__PROBLEM DESCRIPTION__. Once the pictures are set aside, print the records that follow exactly as written.

__ENTRIES PROVIDED__.
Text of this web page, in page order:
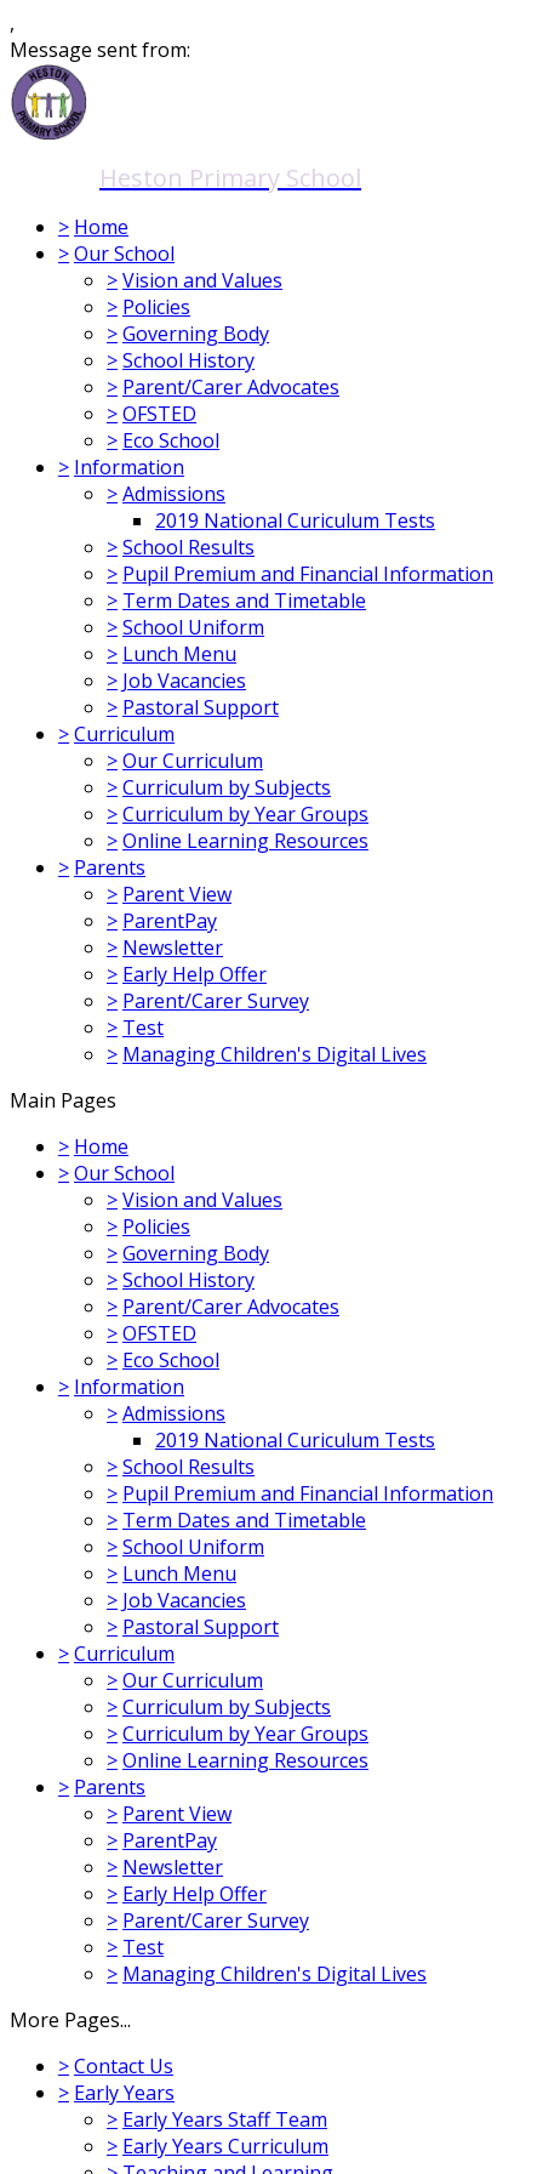
,
Message sent from:
Heston Primary School
> Home
>Our School
>Vision and Values
> Policies
>Governing Body
>School History
> Parent/Carer Advocates
>OFSTED
> Eco School
> Information
>Admissions
2019 National Curiculum Tests
>School Results
> Pupil Premium and Financial Information
> Term Dates and Timetable
>School Uniform
> Lunch Menu
> Job Vacancies
> Pastoral Support
>Curriculum
>Our Curriculum
>Curriculum by Subjects
>Curriculum by Year Groups
>Online Learning Resources
> Parents
> Parent View
> ParentPay
> Newsletter
> Early Help Offer
> Parent/Carer Survey
> Test
> Managing Children's Digital Lives
Main Pages
> Home
>Our School
>Vision and Values
> Policies
>Governing Body
>School History
> Parent/Carer Advocates
>OFSTED
> Eco School
> Information
>Admissions
2019 National Curiculum Tests
>School Results
> Pupil Premium and Financial Information
> Term Dates and Timetable
>School Uniform
> Lunch Menu
> Job Vacancies
> Pastoral Support
>Curriculum
>Our Curriculum
>Curriculum by Subjects
>Curriculum by Year Groups
>Online Learning Resources
> Parents
> Parent View
> ParentPay
> Newsletter
> Early Help Offer
> Parent/Carer Survey
> Test
> Managing Children's Digital Lives
More Pages...
>Contact Us
> Early Years
> Early Years Staff Team
> Early Years Curriculum

__ANSWER TO THIS EXERCISE__.
Text of this web page, in page order:
,
Message sent from:
Heston Primary School
> Home
>Our School
>Vision and Values
> Policies
>Governing Body
>School History
> Parent/Carer Advocates
>OFSTED
> Eco School
> Information
>Admissions
2019 National Curiculum Tests
>School Results
> Pupil Premium and Financial Information
> Term Dates and Timetable
>School Uniform
> Lunch Menu
> Job Vacancies
> Pastoral Support
>Curriculum
>Our Curriculum
>Curriculum by Subjects
>Curriculum by Year Groups
>Online Learning Resources
> Parents
> Parent View
> ParentPay
> Newsletter
> Early Help Offer
> Parent/Carer Survey
> Test
> Managing Children's Digital Lives
Main Pages
> Home
>Our School
>Vision and Values
> Policies
>Governing Body
>School History
> Parent/Carer Advocates
>OFSTED
> Eco School
> Information
>Admissions
2019 National Curiculum Tests
>School Results
> Pupil Premium and Financial Information
> Term Dates and Timetable
>School Uniform
> Lunch Menu
> Job Vacancies
> Pastoral Support
>Curriculum
>Our Curriculum
>Curriculum by Subjects
>Curriculum by Year Groups
>Online Learning Resources
> Parents
> Parent View
> ParentPay
> Newsletter
> Early Help Offer
> Parent/Carer Survey
> Test
> Managing Children's Digital Lives
More Pages...
>Contact Us
> Early Years
> Early Years Staff Team
> Early Years Curriculum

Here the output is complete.